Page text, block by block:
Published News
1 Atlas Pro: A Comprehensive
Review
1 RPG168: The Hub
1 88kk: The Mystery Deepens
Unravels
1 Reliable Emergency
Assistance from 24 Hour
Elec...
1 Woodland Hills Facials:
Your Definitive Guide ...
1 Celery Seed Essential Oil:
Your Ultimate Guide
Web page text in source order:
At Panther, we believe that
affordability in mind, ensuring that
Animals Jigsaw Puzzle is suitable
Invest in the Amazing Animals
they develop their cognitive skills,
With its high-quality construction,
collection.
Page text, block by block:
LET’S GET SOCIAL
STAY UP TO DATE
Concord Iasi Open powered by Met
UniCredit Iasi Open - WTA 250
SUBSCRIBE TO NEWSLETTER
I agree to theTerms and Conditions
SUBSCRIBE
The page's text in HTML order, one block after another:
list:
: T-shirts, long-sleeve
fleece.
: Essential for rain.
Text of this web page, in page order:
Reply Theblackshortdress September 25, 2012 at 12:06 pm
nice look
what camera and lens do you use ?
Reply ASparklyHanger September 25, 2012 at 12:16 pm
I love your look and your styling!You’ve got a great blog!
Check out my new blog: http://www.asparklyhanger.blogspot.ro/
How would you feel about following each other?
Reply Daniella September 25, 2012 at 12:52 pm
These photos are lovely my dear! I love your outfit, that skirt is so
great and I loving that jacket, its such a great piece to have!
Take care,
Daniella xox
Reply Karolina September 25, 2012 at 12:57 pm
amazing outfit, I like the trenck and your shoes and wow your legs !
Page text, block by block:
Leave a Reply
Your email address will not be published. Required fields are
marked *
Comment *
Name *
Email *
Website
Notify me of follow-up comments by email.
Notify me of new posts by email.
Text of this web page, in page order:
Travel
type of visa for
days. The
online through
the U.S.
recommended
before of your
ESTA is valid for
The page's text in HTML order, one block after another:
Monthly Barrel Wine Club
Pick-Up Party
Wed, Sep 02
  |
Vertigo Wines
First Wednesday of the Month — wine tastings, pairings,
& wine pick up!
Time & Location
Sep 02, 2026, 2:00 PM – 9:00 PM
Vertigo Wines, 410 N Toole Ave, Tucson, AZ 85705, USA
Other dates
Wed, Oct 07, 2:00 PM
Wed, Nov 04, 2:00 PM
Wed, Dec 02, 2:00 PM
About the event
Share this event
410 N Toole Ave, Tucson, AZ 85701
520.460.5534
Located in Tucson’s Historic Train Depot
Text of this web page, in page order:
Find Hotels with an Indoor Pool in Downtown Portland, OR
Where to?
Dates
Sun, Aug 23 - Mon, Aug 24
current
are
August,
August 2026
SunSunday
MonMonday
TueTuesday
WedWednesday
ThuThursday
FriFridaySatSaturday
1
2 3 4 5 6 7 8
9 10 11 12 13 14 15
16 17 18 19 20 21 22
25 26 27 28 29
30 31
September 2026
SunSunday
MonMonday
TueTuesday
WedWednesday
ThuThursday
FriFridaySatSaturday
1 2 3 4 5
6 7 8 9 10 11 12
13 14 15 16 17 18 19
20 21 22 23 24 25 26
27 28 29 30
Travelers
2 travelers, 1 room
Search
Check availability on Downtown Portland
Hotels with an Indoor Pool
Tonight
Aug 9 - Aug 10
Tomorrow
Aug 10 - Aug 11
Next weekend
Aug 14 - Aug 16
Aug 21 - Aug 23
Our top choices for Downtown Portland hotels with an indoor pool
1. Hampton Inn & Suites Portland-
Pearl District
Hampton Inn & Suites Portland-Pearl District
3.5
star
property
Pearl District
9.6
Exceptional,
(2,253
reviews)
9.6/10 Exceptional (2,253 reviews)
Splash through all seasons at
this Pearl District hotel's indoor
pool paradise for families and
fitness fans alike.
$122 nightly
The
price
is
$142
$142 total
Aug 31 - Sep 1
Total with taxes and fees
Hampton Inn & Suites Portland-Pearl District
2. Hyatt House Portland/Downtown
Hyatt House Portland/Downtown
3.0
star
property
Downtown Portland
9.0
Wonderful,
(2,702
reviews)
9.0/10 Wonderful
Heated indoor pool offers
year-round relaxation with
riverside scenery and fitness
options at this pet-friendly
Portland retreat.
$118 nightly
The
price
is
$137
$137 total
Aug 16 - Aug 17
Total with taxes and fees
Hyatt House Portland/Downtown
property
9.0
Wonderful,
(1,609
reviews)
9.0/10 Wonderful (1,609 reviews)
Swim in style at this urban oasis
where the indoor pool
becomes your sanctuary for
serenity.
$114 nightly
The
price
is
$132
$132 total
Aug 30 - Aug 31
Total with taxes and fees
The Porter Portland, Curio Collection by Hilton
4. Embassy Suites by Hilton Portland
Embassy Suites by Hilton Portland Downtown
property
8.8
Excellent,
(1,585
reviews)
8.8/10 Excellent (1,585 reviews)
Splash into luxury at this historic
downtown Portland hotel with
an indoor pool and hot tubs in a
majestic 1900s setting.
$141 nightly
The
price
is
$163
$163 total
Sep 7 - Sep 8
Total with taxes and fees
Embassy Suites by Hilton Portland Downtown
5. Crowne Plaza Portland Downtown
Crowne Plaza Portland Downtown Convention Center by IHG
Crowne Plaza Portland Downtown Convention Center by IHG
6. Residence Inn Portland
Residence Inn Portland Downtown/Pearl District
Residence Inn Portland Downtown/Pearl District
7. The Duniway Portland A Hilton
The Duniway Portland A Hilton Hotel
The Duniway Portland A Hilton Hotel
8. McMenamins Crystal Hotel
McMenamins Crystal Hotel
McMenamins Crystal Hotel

————————

Show all lines above holding the word "Guide".

- Answer to the problem:
Your Definitive Guide ...
Your Ultimate Guide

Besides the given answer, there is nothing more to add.